Current location - Loan Platform Complete Network - Big data management - Who knows to visualize big data
Who knows to visualize big data

Big data, a collection of data that cannot be captured, managed and processed within a certain timeframe using conventional software tools, is a massive, high-growth, and diverse information asset that requires a new processing model in order to have stronger decision-making, insight discovery, and process optimization capabilities.

Why is Big Data created? Why use big data? Here to give you another common explanation:

In the beginning, the era of very little data, through the table tools, mysql and other relational databases (two-dimensional table database, data inserted row by row) will be able to solve the problem of data storage.

But with the rapid development of the Internet, the proliferation of products as well as users has generated massive amounts of data. Considering the long-term development, the company will analyze the products, user-related native data, buried data, etc., the traditional relational database will not be able to meet the needs, only through the rows, distributed and other databases to store these data (HBASE, hive, etc., to achieve clustering, and assigned to multiple hosts at the same time computing).

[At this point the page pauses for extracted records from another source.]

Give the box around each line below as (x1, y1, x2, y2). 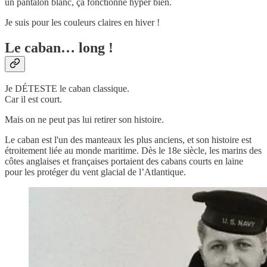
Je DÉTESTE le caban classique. (5, 83, 129, 94)
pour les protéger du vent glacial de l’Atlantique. (5, 167, 186, 178)
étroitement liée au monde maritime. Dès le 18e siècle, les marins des (5, 145, 262, 156)
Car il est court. (5, 94, 62, 105)
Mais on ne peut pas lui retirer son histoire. (5, 114, 164, 125)
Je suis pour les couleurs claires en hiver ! (5, 17, 160, 27)
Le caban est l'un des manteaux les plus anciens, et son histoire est (5, 135, 252, 145)
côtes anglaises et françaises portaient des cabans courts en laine (5, 156, 243, 167)

Awareness of data visualization

After the data, the analysis of data is the most critical link, the massive amount of data to allow users to view through the article-by-article is not feasible, the image is an effective way to solve the problem. A small amount of data can be generated through the table tool to generate charts, tables, tables of view for analysis, but the analysis of big data will need to rely on specialized visualization tools, common visualization tools include: Tableau, BDP, Davinci, QuickBI, there are a number of other.

Most of the commercial data visualization tools, although the calculation, charts and graphs show more powerful, but can not do real-time data generated quickly, the data is also mostly push (fixed range) of the way, and sometimes the data also need to be secondary processed to meet the rules of the visualization products (commercial products are more considerations of universality, and can not be applied to the data specifications of all enterprises).

In addition to this, many chart plug-ins are now open source (e.g., Echart, GoogleChart), as well as the industry's consideration of data security and other considerations, more and more companies are also beginning to carry out the deployment of data visualization of the privatization.

Data Visualization Implementation

The structural framework of a data visualization product (system) is mainly divided into three layers: data storage layer, data calculation layer, and data display layer.

1. Data Storage Layer

The data storage layer has been mentioned in the beginning. In the data visualization product (system), it supports the visualization of both regular data (MySQL, CSV, etc.) and big data (hive, HBASE, etc.) to meet the qualitative and quantitative analysis of daily analysts.

In consideration of data security factors, data storage will also be combined with rights management to realize that personnel in different roles can only access the specified data (future opportunities to share).

2. Data Calculation Layer

The calculation here is not the usual aggregation, sorting, grouping and other calculations, let's understand the workflow of data analysis before explaining:

Products/operations personnel to put forward the data requirements, such as "APP one week retention";

The analyst confirms the demand and needs to specify the current data. Analysts need to confirm the demand for clear analysis of the need for the fields and analysis mode;

Count warehouse personnel to provide collated tables (data model, multiple tables join synthesized intermediate table);

Analysts based on the data model for visual analysis.

The data model provided by the data warehouse is mainly divided into incremental, full-volume data, can not be directly analyzed for a longer range of data, as an example, January 1, January 2, two days have generated data, incremental, full-volume data storage method is as follows:

The above example of the "APP weekly retention Analysts have a lot of tasks every day, and a lot of the basic calculations (such as every day's next day retention) can be automated by the computer, which relies on the scheduling function (which you can understand as a tool that automatically runs formulas).

Through the above, we can get multi-table correlation, timing calculation is the main function of the calculation layer.

3. Data presentation layer

The data presentation layer is divided into two parts:

One part is the visualization of the watchers, which include: products, operations, senior executives and so on. According to the requirements of the demand side, the data will be presented with suitable charts, for example, trend-related with line charts, data details with tables, retention with funnel charts

The other part is the visualization of the chart maker, who is mainly an analyst. Let analysts use visualization to replace as many SQL statements as possible. In common visualization tools, you can quickly drag and drop fields from the data model into dimensions/metrics (which can be interpreted as X and Y axes).

Through the visualization product (system) structure learning, it is not difficult to see that the operation process to achieve data visualization includes: data connection (storage), making data model (calculation), making charts (display).

How to realize big data visualization system. Samsonite Magic Big Data Analytics Platform says that correct and appropriate visualization makes storytelling simple. It also connects the generation gap between languages and cultures from complex, boring data sets. So don't just show data, but tell stories with it.